Cheick Timité

Personal information
- Full name: Cheick Aymar Timité
- Date of birth: 20 November 1997 (age 28)
- Place of birth: Abidjan, Ivory Coast
- Height: 1.80 m (5 ft 11 in)
- Positions: Winger; forward;

Team information
- Current team: Al-Arabi
- Number: 20

Youth career
- 2013–2014: ES Nanterre
- 2014–2016: Ajaccio

Senior career*
- Years: Team / Apps / (Gls)
- 2015–2016: Ajaccio II / 8 / (2)
- 2016: Ajaccio / 1 / (0)
- 2016–2017: Amiens II / 22 / (9)
- 2017–2021: Amiens / 59 / (5)
- 2017–2018: → Dunkerque (loan) / 21 / (6)
- 2019–2020: → Paris FC (loan) / 17 / (1)
- 2021–2022: Fuenlabrada / 5 / (0)
- 2022: Valenciennes / 8 / (0)
- 2023–2024: Ho Chi Minh City / 16 / (6)
- 2025–2026: Becamex Binh Duong / 9 / (0)
- 2026–: Al-Arabi / 0 / (0)

International career^{‡}
- 2019: Ivory Coast U23 / 5 / (1)
- 2021: Ivory Coast Olympic / 3 / (0)

= Cheick Timité =

Ivorian footballer

Cheick Aymar Timité (born 20 November 1997) is an Ivorian professional footballer who plays as a winger or forward for Al-Arabi.

==Club career==
Timité began playing football at the age of 15 with ES Nanterre before moving to Ajaccio's youth academy. He debuted with Ajaccio in a 0–0 Ligue 2 tie with Auxerre on 19 February 2016. Timité joined Amiens in 2016. Due to legal issues regarding his transfer, he could not play for Amiens in his first year and was loaned to USL Dunkerque for the 2017–18 season.
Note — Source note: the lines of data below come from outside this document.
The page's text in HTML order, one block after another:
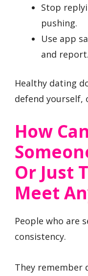
Stop
pushing.
Use app
and report.
Healthy dating
defend yourself,
How
Or Just
Meet
People who are
consistency.
They remember
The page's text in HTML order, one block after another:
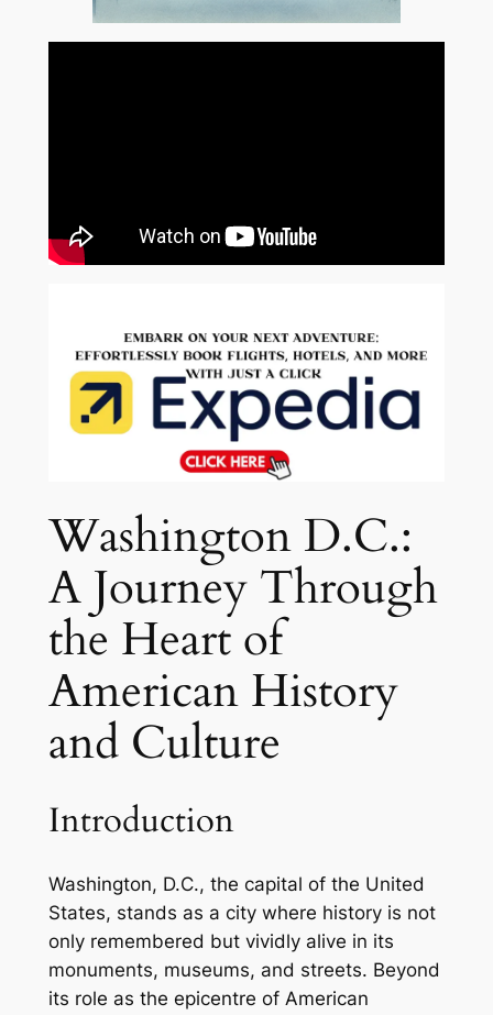
Washington D.C.:
A Journey Through
the Heart of
American History
and Culture
Introduction
Washington, D.C., the capital of the United
States, stands as a city where history is not
only remembered but vividly alive in its
monuments, museums, and streets. Beyond
its role as the epicentre of American
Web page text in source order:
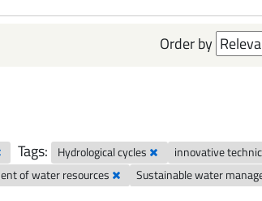
Order by
Tags: Hydrological cycles
innovative
of water resources Sustainable water
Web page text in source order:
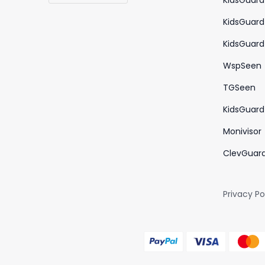
WspSeen
TGSeen
Monivisor
Privacy
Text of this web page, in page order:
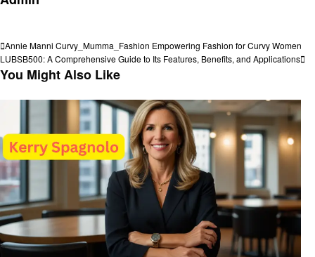
Post
navigation
Previous
Post
Annie Manni Curvy_Mumma_Fashion Empowering Fashion for Curvy Women
Next
Post
LUBSB500: A Comprehensive Guide to Its Features, Benefits, and Applications
You Might Also Like
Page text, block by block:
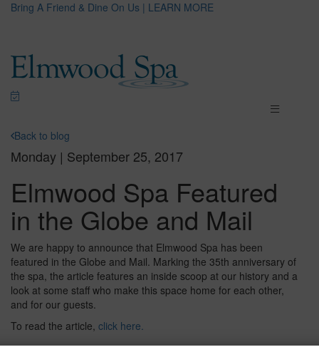
Bring A Friend & Dine On Us | LEARN MORE
Back to blog
Monday | September 25, 2017
Elmwood Spa Featured
in the Globe and Mail
We are happy to announce that Elmwood Spa has been
featured in the Globe and Mail. Marking the 35th anniversary of
the spa, the article features an inside scoop at our history and a
look at some staff who make this space home for each other,
and for our guests.
To read the article, click here.
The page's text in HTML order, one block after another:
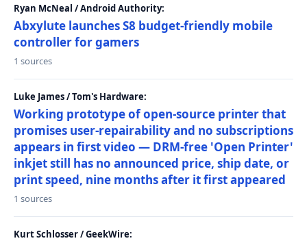
Ryan McNeal / Android Authority:
Abxylute launches S8 budget-friendly mobile
controller for gamers
1 sources
Luke James / Tom's Hardware:
Working prototype of open-source printer that
promises user-repairability and no subscriptions
appears in first video — DRM-free 'Open Printer'
inkjet still has no announced price, ship date, or
print speed, nine months after it first appeared
1 sources
Kurt Schlosser / GeekWire:
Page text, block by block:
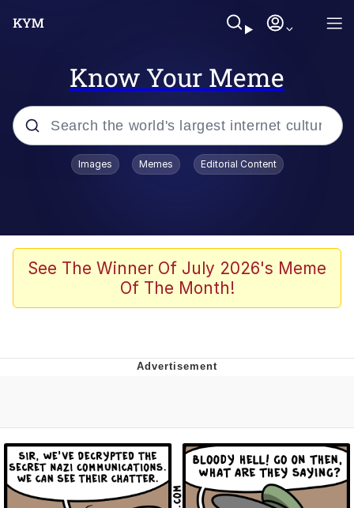
Know Your Meme
Popular searches
V Stepped Into the Crowd
Golden Labubu Giving Me Straight
Evil Kermit
Topiary
Images Memes Editorial Content
See The Winner Of July 2026's Meme
Of The Month!
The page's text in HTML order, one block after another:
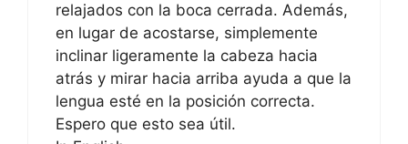
relajados con la boca cerrada. Además,
en lugar de acostarse, simplemente
inclinar ligeramente la cabeza hacia
atrás y mirar hacia arriba ayuda a que la
lengua esté en la posición correcta.
Espero que esto sea útil.
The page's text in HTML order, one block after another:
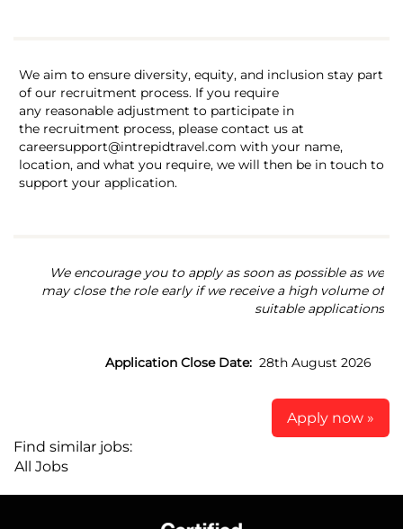
We aim to ensure diversity, equity, and inclusion stay part
of our recruitment process. If you require
any reasonable adjustment to participate in
the recruitment process, please contact us at
careersupport@intrepidtravel.com with your name,
location, and what you require, we will then be in touch to
support your application.
We encourage you to apply as soon as possible as we
may close the role early if we receive a high volume of
suitable applications
Application Close Date: 28th August 2026
Apply now »
Find similar jobs:
All Jobs
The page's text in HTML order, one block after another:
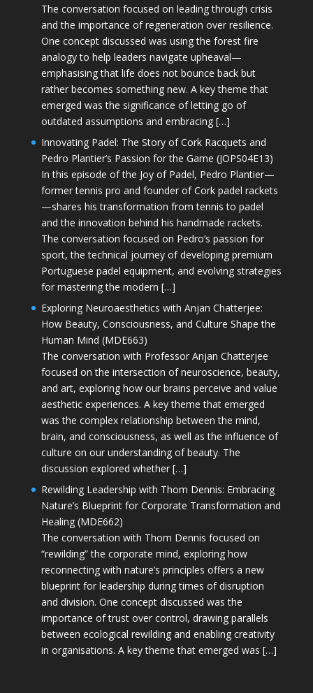
The conversation focused on leading through crisis
and the importance of regeneration over resilience.
One concept discussed was using the forest fire
analogy to help leaders navigate upheaval—
emphasising that life does not bounce back but
rather becomes something new. A key theme that
emerged was the significance of letting go of
outdated assumptions and embracing […]
Innovating Padel: The Story of Cork Racquets and
Pedro Plantier’s Passion for the Game (JOPS04E13)
In this episode of the Joy of Padel, Pedro Plantier—
former tennis pro and founder of Cork padel rackets
—shares his transformation from tennis to padel
and the innovation behind his handmade rackets.
The conversation focused on Pedro’s passion for
sport, the technical journey of developing premium
Portuguese padel equipment, and evolving strategies
for mastering the modern […]
Exploring Neuroaesthetics with Anjan Chatterjee:
How Beauty, Consciousness, and Culture Shape the
Human Mind (MDE663)
The conversation with Professor Anjan Chatterjee
focused on the intersection of neuroscience, beauty,
and art, exploring how our brains perceive and value
aesthetic experiences. A key theme that emerged
was the complex relationship between the mind,
brain, and consciousness, as well as the influence of
culture on our understanding of beauty. The
discussion explored whether […]
Rewilding Leadership with Thom Dennis: Embracing
Nature’s Blueprint for Corporate Transformation and
Healing (MDE662)
The conversation with Thom Dennis focused on
“rewilding” the corporate mind, exploring how
reconnecting with nature’s principles offers a new
blueprint for leadership during times of disruption
and division. One concept discussed was the
importance of trust over control, drawing parallels
between ecological rewilding and enabling creativity
in organisations. A key theme that emerged was […]
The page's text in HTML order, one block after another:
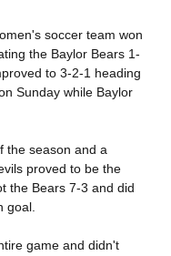
soccer team won
the Baylor Bears 1-
to 3-2-1 heading
Sunday while Baylor
the season and a
proved to be the
the Bears 7-3 and did
goal.
game and didn't
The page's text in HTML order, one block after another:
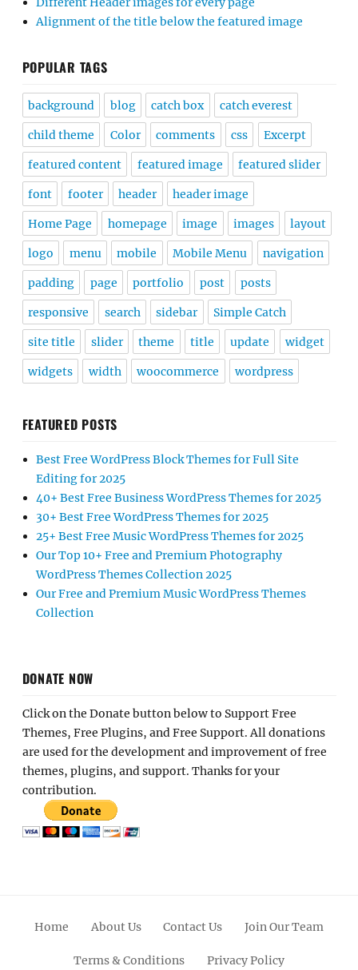
Alignment of the title below the featured image
POPULAR TAGS
background blog catch box catch everest
child theme Color comments css Excerpt
featured content featured image featured slider
font footer header header image
Home Page homepage image images layout
logo menu mobile Mobile Menu navigation
padding page portfolio post posts
responsive search sidebar Simple Catch
site title slider theme title update widget
widgets width woocommerce wordpress
FEATURED POSTS
Best Free WordPress Block Themes for Full Site
Editing for 2025
40+ Best Free Business WordPress Themes for 2025
30+ Best Free WordPress Themes for 2025
25+ Best Free Music WordPress Themes for 2025
Our Top 10+ Free and Premium Photography
WordPress Themes Collection 2025
Our Free and Premium Music WordPress Themes
Collection
DONATE NOW
Click on the Donate button below to Support Free
Themes, Free Plugins, and Free Support. All donations
are used for the development and improvement of free
themes, plugins, and support. Thanks for your
contribution.
Home About Us Contact Us Join Our Team
Terms & Conditions Privacy Policy
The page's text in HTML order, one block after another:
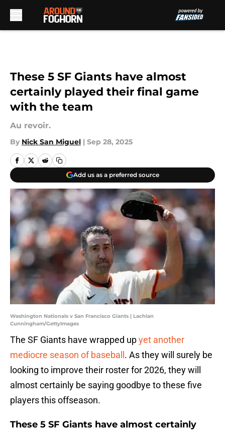
These 5 SF Giants have almost
certainly played their final game
with the team
Au revoir.
By Nick San Miguel | Sep 28, 2025
Add us as a preferred source
Washington Nationals v San Francisco Giants | Lachlan
Cunningham/GettyImages
The SF Giants have wrapped upyet another
mediocre season of baseball . As they will surely be
looking to improve their roster for 2026, they will
almost certainly be saying goodbye to these five
players this offseason.
These 5 SF Giants have almost certainly
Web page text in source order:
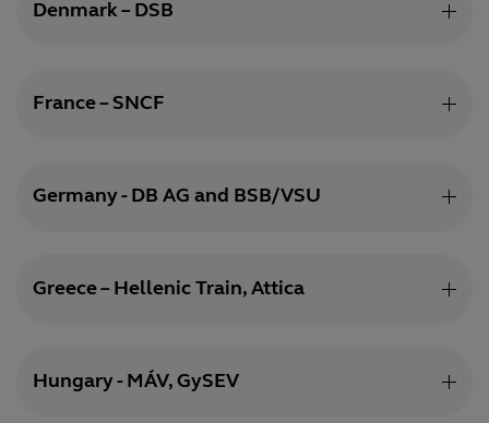
Denmark – DSB
France – SNCF
Germany - DB AG and BSB/VSU
Greece – Hellenic Train, Attica
Hungary - MÁV, GySEV

On 31 August 2021, Timité moved to Spain and joined Segunda División side CF Fuenlabrada on a one-year deal. The following 31 January, after just one start in seven matches overall, he terminated his contract. On the same day, Timité signed with Valenciennes until the end of the season.

On 30 September 2023, Timité signed a one-year contract with V.League 1 club Ho Chi Minh City.

==International career==
Timité debuted for the Ivory Coast U23s in a pair of 2019 Africa U-23 Cup of Nations qualification matches in March 2019.